Input:
++++
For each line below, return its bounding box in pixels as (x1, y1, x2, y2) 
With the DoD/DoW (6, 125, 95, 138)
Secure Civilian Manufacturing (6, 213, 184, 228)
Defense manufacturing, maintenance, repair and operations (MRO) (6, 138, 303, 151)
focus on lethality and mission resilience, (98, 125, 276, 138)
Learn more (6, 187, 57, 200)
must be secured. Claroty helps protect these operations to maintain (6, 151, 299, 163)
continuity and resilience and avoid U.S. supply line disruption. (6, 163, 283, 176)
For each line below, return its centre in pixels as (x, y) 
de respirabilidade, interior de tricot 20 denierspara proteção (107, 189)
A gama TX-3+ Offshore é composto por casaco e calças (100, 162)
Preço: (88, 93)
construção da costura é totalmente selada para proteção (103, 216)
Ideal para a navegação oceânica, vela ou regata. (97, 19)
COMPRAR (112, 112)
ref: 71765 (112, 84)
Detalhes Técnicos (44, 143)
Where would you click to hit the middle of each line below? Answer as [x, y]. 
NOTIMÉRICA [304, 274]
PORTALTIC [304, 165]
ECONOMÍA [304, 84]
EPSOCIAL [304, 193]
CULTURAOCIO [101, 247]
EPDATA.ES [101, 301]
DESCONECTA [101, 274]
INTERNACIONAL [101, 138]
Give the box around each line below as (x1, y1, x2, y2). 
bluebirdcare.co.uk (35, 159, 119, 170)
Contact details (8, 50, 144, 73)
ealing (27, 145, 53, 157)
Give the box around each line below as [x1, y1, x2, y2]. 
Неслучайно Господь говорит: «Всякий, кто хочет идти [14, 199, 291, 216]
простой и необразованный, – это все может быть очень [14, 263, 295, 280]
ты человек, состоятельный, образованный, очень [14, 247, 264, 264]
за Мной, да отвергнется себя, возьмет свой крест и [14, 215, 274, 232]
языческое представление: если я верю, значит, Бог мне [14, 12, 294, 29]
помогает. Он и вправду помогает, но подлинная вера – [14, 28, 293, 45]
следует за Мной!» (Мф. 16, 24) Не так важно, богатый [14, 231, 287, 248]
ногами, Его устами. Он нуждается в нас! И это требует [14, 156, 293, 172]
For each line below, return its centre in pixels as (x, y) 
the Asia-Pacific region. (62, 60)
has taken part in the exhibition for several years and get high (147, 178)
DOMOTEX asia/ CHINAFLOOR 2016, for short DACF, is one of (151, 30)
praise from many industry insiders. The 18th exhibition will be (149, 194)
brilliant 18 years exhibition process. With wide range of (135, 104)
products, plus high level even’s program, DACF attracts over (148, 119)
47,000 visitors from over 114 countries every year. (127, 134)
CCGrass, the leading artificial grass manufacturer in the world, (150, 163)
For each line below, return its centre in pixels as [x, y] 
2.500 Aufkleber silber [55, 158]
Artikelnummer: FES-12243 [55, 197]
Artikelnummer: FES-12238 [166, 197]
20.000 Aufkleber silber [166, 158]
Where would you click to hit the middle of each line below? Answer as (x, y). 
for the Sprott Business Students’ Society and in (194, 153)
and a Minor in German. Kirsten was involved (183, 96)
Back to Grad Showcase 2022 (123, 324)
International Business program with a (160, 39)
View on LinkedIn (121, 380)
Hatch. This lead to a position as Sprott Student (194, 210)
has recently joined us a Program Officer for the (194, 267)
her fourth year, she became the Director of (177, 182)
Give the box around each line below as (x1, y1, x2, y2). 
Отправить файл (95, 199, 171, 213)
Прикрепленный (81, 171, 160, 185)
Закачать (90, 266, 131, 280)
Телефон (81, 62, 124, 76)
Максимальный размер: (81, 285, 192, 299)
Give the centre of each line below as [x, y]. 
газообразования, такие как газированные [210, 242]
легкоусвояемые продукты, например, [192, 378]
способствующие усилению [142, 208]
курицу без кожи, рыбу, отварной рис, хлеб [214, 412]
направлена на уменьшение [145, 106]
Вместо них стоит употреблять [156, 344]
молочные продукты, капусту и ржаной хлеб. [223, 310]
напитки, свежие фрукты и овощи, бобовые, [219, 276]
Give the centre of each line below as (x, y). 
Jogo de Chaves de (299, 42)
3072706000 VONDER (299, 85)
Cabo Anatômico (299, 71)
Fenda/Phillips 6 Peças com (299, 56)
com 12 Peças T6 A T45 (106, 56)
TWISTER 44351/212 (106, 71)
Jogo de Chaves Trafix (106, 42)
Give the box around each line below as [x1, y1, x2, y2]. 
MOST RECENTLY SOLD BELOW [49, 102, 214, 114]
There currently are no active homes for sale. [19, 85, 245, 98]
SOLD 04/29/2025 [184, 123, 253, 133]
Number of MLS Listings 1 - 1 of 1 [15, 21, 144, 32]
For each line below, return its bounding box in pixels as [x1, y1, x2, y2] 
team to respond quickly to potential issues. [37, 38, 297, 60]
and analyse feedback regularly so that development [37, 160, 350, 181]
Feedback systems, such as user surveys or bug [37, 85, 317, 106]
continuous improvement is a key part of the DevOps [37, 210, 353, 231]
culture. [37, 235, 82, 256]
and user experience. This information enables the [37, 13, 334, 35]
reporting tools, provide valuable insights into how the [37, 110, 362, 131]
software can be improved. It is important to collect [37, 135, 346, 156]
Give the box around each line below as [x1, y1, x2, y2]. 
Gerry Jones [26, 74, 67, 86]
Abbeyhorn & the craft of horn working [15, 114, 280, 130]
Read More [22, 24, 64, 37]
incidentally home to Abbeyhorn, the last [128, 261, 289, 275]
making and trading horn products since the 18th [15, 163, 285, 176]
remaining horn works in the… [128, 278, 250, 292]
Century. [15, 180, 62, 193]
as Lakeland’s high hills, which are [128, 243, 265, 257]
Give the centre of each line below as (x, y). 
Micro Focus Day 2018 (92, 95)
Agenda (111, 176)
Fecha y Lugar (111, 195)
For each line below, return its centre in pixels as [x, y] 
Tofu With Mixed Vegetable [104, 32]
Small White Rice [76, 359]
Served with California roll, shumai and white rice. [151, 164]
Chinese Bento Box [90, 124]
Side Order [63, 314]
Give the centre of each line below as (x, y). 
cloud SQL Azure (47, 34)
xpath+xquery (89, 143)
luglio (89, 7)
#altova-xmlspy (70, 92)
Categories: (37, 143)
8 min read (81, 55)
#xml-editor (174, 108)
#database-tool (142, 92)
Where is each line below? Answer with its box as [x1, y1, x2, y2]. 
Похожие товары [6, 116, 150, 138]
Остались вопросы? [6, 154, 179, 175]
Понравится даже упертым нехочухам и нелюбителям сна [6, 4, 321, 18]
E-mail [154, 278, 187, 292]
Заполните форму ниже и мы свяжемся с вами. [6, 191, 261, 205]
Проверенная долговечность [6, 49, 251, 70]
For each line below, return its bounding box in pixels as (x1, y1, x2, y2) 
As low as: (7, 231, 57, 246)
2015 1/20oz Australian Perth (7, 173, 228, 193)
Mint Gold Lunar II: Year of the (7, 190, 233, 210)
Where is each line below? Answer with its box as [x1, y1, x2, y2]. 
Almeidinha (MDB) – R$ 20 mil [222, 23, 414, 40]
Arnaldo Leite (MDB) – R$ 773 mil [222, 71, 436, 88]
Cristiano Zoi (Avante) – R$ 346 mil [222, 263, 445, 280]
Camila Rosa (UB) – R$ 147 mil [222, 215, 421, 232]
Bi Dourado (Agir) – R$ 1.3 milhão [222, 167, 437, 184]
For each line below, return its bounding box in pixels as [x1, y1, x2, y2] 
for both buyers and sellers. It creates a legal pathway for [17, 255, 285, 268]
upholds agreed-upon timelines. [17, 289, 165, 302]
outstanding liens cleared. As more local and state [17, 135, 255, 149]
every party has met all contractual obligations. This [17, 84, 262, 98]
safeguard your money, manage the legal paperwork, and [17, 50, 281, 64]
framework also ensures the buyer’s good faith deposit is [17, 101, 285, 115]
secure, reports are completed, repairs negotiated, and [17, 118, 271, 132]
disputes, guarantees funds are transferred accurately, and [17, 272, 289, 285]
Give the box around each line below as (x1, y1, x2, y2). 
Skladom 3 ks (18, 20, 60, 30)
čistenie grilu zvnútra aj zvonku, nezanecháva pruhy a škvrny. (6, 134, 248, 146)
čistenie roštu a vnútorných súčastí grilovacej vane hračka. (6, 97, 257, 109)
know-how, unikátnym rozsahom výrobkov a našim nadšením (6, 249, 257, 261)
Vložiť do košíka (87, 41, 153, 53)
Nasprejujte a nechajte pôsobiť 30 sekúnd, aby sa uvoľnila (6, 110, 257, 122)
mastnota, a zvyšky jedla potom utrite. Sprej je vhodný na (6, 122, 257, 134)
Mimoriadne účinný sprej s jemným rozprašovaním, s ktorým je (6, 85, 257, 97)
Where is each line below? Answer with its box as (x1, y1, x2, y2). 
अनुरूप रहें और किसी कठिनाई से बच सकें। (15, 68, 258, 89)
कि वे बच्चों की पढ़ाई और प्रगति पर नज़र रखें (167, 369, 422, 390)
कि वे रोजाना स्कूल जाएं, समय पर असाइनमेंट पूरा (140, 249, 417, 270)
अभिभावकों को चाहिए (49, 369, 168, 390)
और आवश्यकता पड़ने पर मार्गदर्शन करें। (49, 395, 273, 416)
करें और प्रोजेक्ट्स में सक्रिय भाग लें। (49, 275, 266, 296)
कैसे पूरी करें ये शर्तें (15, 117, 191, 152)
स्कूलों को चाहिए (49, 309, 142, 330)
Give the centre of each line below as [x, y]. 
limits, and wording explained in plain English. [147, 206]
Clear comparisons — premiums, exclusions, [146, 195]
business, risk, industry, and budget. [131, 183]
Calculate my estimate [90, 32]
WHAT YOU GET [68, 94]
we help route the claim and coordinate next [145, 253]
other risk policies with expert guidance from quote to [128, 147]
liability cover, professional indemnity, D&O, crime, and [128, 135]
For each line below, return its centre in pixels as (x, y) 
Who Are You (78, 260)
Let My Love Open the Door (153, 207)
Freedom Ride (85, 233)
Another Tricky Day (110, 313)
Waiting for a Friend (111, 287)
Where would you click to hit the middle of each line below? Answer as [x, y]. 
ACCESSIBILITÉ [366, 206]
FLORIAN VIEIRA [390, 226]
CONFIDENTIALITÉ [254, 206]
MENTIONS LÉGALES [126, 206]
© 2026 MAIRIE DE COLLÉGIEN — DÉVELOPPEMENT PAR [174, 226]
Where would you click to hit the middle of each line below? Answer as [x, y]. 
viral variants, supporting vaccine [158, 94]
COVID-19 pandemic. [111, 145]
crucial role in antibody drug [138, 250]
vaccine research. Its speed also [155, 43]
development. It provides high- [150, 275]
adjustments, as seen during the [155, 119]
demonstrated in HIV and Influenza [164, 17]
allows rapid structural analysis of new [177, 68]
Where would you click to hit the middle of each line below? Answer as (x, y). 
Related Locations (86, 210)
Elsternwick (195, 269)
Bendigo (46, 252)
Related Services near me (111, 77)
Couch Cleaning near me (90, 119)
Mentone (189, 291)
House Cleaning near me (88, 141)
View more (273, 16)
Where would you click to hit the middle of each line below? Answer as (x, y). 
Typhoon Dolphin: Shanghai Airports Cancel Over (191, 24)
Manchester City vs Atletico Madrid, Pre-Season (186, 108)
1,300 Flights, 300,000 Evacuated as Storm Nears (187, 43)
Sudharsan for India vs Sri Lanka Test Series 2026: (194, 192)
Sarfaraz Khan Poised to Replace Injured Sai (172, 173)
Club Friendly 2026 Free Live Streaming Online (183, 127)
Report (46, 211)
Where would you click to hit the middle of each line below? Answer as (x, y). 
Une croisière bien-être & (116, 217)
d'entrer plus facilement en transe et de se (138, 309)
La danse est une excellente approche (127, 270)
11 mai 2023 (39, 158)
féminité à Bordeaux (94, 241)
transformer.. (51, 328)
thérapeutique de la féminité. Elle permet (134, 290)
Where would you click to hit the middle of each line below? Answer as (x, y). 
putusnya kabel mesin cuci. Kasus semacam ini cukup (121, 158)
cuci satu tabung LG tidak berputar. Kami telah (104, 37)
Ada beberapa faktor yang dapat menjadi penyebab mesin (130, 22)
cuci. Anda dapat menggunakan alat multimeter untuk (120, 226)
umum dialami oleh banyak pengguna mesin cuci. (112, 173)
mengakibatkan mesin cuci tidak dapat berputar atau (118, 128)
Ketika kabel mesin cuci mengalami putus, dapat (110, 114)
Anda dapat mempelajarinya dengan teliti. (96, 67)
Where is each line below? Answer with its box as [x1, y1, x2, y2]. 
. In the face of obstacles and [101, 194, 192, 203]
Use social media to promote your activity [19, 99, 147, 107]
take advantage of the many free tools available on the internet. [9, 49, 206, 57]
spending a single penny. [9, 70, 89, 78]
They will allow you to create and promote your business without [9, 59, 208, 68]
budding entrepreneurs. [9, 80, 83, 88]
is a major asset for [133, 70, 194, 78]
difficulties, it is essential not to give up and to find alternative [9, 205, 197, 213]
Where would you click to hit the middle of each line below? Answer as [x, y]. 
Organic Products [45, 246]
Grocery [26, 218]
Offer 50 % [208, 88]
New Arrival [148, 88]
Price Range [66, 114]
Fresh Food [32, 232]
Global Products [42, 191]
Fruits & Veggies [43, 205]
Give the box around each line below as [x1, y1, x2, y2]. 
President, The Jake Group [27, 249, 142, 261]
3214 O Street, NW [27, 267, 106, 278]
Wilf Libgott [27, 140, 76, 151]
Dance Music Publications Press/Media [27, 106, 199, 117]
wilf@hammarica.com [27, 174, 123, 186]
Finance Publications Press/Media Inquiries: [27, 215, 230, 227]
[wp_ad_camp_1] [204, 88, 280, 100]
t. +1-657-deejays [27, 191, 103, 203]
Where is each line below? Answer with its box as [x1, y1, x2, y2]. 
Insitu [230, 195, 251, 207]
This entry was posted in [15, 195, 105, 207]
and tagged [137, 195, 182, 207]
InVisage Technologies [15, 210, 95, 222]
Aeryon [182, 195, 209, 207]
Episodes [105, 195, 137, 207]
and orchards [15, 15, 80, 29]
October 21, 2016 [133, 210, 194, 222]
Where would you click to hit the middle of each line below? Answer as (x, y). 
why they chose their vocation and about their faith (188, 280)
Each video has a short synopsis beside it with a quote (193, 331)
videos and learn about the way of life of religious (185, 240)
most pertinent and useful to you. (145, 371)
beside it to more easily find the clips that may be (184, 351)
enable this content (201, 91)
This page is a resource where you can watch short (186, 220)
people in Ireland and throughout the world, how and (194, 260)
++++
Problem to work on:
Repeat only the lines above, from the first line of the entries through the line that contains "Defense manufacturing, maintenance, repair", including both ends.

Worked solution:
For each line below, return its bounding box in pixels as (x1, y1, x2, y2) 
With the DoD/DoW (6, 125, 95, 138)
Secure Civilian Manufacturing (6, 213, 184, 228)
Defense manufacturing, maintenance, repair and operations (MRO) (6, 138, 303, 151)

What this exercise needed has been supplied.